The Storm, or Why You Will (or Won’t) See Me at BlogHer
By stephbernaba on July 02, 2012
It’s no secret the past few months have been rough. Rough. Since we bought this house, our life has literally been a laugh-a-minute (if you choose to look at it that way, which I haven’t).
There have been mechanical, legal, safety, pest control (to the tune of hundreds of dead hornets in the walls, and more!), and plumbing issues, and that’s just what I can immediately recall. Our home, routine, and bank account have been turned upside down and inside out, and we’ve been left hanging, by a few stray threads, hoping another strong wind won’t take us out.
I fondly recall a few short months ago, my husband and I playfully searching for wall art online, wandering around stores, certain that new house glitter was being scattered in our wake, bantering about the height and location of our decorations, completely unwitting that storms were brewing above, below, and all around us.
We were so naïve. That’s what people did, right? Decorated their new homes? That’s what I saw on House Hunters at least.
Long story short (and, trust me, it’s a long story), I put my life on hold completely during this time. Not so much on purpose, but to ensure our survival. I’ve been up nights crying, calculating, researching, and just plain old tossing and turning, hoping things would right themselves with the rising of the sun. And they haven’t.
A few days ago, I decided to unhook myself from the bull’s horns and try to regain control over this house, this life, this mess.
I had bought a ticket to go to BlogHer ’12 very early on, before chaos created the tempest before us. Bought the ticket, booked a room, and moved on. And, in grand 2012 fashion (because, oh my, has this been a year so far), I developed a babysitting issue. And by babysitting issue, I mean the person whom agreed to watch the babies during the time I (and, for a portion, my husband) would be away, unagreed. I bartered and begged and negotiated to no avail. Apparently, three toddlers for more than three days was a hard sell, a fact I understood all too well.
We went through several different scenarios, and at each point, someone new was dissatisfied with the arrangement. The, ahem, shitstorm had already started at our new house, and, frankly, I was too tired to fight about this.
I sold the ticket and gave up the hotel room.
The decision picked and picked at me until I decided to purchase a one-day ticket. Surely, that wouldn’t be a problem, right? Then the skies darkened further and the winds kicked up again. Plumbers were called, pest control professionals were brought in, items that had been delivered broken, damaged, and unusable had to be picked up and returned, problems were temporarily or partially solved, and, bottom line – money, money, time, stress, stress, money.

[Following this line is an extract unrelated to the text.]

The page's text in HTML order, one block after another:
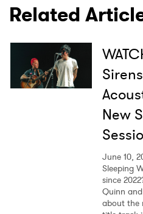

So, like a confused, drugged rat in a maze, weighing all possibilities and unsure of any of the outcomes, I decided to sell the one-day ticket.
And it was over.
Reluctant to give up on what I perceived to be living in spite of the mess around me, I didn’t quite let it go. I couldn’t let go of having anything to look forward to in the upcoming months besides service calls, messes, leaks, invoices, and dwindling savings. I was losing my will.
Among the, “Did you know there are termites right here, right outside your house?” the, “Hey, well, looks like this toilet is leaking, too,” the, “This entire window screen just fell out onto the deck,” and the, “How come nobody noticed our front door was rotted right through?” I started to lose it. Being overwhelmed with three babies is generally enough. Being overwhelmed with three babies, trying to maintain some sort of quality of life for them, and trying to hold a new house, that was beginning to look like a swirling void of poltergeist activity, wasn’t doing it for me.
I needed an out, even if it was an imaginary or a difficult-to-actually-materialize out, so I started to take some action. I bought tickets for my husband and I to see Gabriel Iglesias in September. I continued to ponder seeing Il Volo. I conjured up a weekend in Florida for my birthday. I twisted the sitters’ arms, almost literally, until they could see the pain and exhaustion in our eyes. And this time they saw. And, after what felt like a lifetime of deliberation, I again bought a ticket to BlogHer.
And all this among a newly broken windshield and learning we needed to replace our front door, like, yesterday. Will there be a trip to Florida? I don’t know. But if there is, that bad boy is going to be fully refundable. Will I have the time (or energy) to prepare myself the way I normally would for a conference? Not sure. Will I try like the Dickens? Absolutely.
So, I guess the brass tacks here are I’m going. Everywhere. Soon. (Or I’m totally delusional, in which case, just leave me to my psychosis.)
In order for any of this to happen, though, a few of these lingering issues must be satisfactorily solved. And is that going to happen? I’m not sure, but I’m doing everything I can to help them along.
So, I’m rolling the dice, and crossing my appendages, and will take any good juju you have to spare. It’s about time we laugh, and look forward, and see some bright spots on our radar that aren’t lightning.
I am going to be somewhere, at some point, before the end of this year, even if it’s clinging to the flotsam, with an umbrella drink in my hand. Pardon my saying so, but I deserve it. And because I’m reasonably certain my kids, and everyone around us, are totally clear that we’re spent.